Entries supplied below:
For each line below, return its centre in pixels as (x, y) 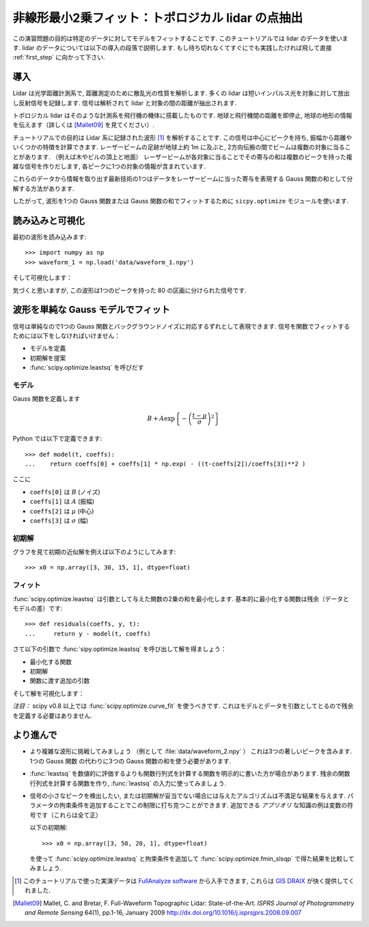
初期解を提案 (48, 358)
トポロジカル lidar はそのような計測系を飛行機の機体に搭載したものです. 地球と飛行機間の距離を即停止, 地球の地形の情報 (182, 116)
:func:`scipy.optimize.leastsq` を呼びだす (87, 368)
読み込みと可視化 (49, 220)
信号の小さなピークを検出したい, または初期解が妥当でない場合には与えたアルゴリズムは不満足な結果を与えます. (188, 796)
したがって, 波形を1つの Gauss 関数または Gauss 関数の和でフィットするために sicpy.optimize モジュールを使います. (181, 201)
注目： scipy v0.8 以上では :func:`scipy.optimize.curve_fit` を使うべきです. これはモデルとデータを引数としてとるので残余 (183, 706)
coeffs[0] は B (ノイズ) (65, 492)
End of Entries supplied.
Entries supplied below:
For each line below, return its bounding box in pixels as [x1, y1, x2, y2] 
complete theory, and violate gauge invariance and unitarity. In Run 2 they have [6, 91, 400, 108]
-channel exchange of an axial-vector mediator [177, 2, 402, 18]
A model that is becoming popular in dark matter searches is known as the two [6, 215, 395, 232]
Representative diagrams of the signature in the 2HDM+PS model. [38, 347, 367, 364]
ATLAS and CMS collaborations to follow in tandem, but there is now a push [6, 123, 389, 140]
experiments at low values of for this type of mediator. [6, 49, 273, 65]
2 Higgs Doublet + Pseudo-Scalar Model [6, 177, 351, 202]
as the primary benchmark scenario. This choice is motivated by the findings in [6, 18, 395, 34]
End of Entries supplied.
__Your goal__
Using the listing above, return word for word each line from the one that has "初期解を提案 (48, 358)" through the one that has "または初期解が妥当でない場合には与えたアルゴリズムは不満足な結果を与えます. (188, 796)", and no line outside that range.

__Solution to this problem__
初期解を提案 (48, 358)
トポロジカル lidar はそのような計測系を飛行機の機体に搭載したものです. 地球と飛行機間の距離を即停止, 地球の地形の情報 (182, 116)
:func:`scipy.optimize.leastsq` を呼びだす (87, 368)
読み込みと可視化 (49, 220)
信号の小さなピークを検出したい, または初期解が妥当でない場合には与えたアルゴリズムは不満足な結果を与えます. (188, 796)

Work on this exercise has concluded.